President Obama’s address at Hiroshima, Japan on May 27 provides us with a good opportunity to examine his foreign policy attitude and contrast it with the views of one of America’s most courageous war-time presidents—Harry S. Truman. This exercise has three steps: a look at Obama’s thought, a briefer summary of Truman’s views, and then a comparison of the two.
First, Obama’s view. Before Obama embarked on his trip to Japan, many Americans had an uneasy feeling that he might apologize to the Japanese people for America’s dropping the atomic bomb on Hiroshima 71 years ago. And what was the basis of this unease?
Many citizens think a first principle of Obama’s foreign policy agenda—since the day he took office—has been to change its direction. It began with his notorious Cairo University speech on June 4, 2009. He inferred that he had a mission to bring peace to the world which could only be accomplished if America apologized for its former foreign policy sins, beginning with Muslims. Thus, with confidence he said early in that talk, "I have come to Cairo to seek a new beginning between the United States and Muslims around the world." To emphasize the obvious, he here implies that relationships had been poor before.
In the Cairo talk he also implied that he was especially qualified to speak to Muslims because his father was Kenyan born and for generations his family had been Muslims.
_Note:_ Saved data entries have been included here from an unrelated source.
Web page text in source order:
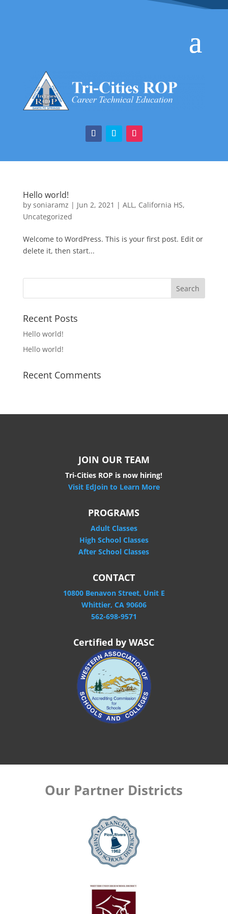
Hello world!
by soniaramz | Jun 2, 2021 | ALL, California HS,
Uncategorized
Welcome to WordPress. This is your first post. Edit or
delete it, then start...
Recent Posts
Hello world!
Hello world!
Recent Comments
JOIN OUR TEAM
Tri-Cities ROP is now hiring!
Visit EdJoin to Learn More
PROGRAMS
Adult Classes
High School Classes
After School Classes
CONTACT
10800 Benavon Street, Unit E
Whittier, CA 90606
562-698-9571
Certified by WASC
Our Partner Districts

What evidence is there that Obama apologized at Hiroshima? Though the talk rambled, he called the invention of the atomic bomb "a great scientific achievement." Yet, "the splitting of the atom requires a moral revolution." Further, "We must change our mindset about war itself." And, we can also see Hiroshima and Nagasaki as "the start of our own moral awakening." It’s difficult to avoid the conclusion that Obama here condemns the use of the atomic bomb, his oblique way of apologizing for its use. And, more. If America needs a moral awakening now, apparently it had not been moral during the Truman presidency.
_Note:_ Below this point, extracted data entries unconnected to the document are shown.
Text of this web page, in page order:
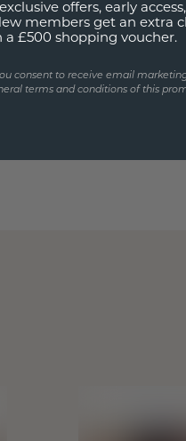
offers, early
members get an extra
a £500 shopping voucher.
consent to receive email
terms and conditions of this

Within hours of being sworn in as president on April 12, 1945 Harry Truman was informed for the first time that an atomic bomb existed and that a test of it would be ready soon. Its destructive power was virtually uncertain. A few days later Truman learned that the Germans were about to surrender. They did on May 7. In the wake of this, Allied leaders met at Potsdam, Germany on July 17 to discuss post-war Europe. There Truman received word that the atomic bomb test was successful. The conference issued an ultimatum to Japan that they agree to an unconditional surrender or face more destruction than had ever been visited upon any nation. Japan ignored this ultimatum.
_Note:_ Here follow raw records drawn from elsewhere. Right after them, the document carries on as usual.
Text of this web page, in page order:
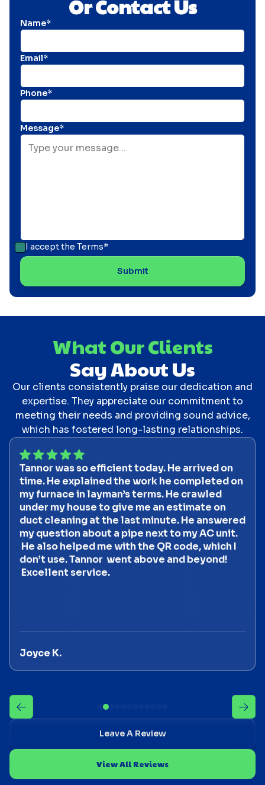
Or Contact Us
Name*
Email*
Phone*
Message*
I accept the Terms*
What Our Clients
Say About Us
Our clients consistently praise our dedication and
expertise. They appreciate our commitment to
meeting their needs and providing sound advice,
which has fostered long-lasting relationships.
Tannor was so efficient today. He arrived on
time. He explained the work he completed on
my furnace in layman’s terms. He crawled
under my house to give me an estimate on
duct cleaning at the last minute. He answered
my question about a pipe next to my AC unit.
He also helped me with the QR code, which I
don’t use. Tannor went above and beyond!
Excellent service.
Joyce K.
Leave A Review
View All Reviews

Returning home, Truman pondered estimates of death and destruction that America was prepared for by conventional war methods—new fire bombs had already killed hundreds of thousands of Japanese. Several million more people would likely die and material destruction would push Japan back towards the Stone Age. Truman, therefore, decided that use of the atomic bomb was the better moral choice: It would actually cause much less death and destruction. The bomb was dropped on Hiroshima on August 6, 1945. After no reply from Japan to his request for surrender, Truman ordered the bombing of Nagasaki three days later. Unconditional surrender soon followed.
No other American president has ever faced such grave challenges in so short a time. Man of principle that he was, Truman never had any regrets about the moral correctness of this decision.
What happens when we compare the attitudes of Obama and Truman on matters of foreign policy, specifically on the use of the atomic bomb?
Historians of foreign policy use two main categories in their analysis—Idealists and Realists. Idealists as children of the Enlightenment believe that men are essentially good, not hopelessly corrupt, that they can be led to ideal goals by diplomacy and good will by visionary leaders. Realists, on the other hand, have a traditional view of human nature; that is, that men are naturally prone to evil and that government exists to check this tendency. Realists accept present imperfect conditions as unlikely to change easily. Thus, the better part of wisdom is to prepare for what may happen rather than to base action on, and have faith in, what should happen.
What occurs when we examine the views of Obama and Truman in terms of Idealism and Realism?
Clearly, Obama falls into the camp of Idealists. This is evident in the Cairo talk when he said that he was there to bring peace. Implicitly, other American presidents had, of course, failed, or so he thought. His idealism was also evident in his Hiroshima remarks when he said that the splitting of the atom "requires a moral revolution" and at the end of which he called for "a moral awakening." As noted above, this kind of statement implies that the use of the bomb was immoral. This attitude can only be characterized as "unrealistic," as idealistic.
To make the difference between these two presidents clear, ask yourself: If Obama had been President in 1945, would he have used the atomic bomb?
— Dr. L. John Van Til is a fellow for humanities, faith, and culture with The Center for Vision & Values at Grove City College. His latest books are Thinking Cal Coolidge and The Soul of Grove City College: A Personal View.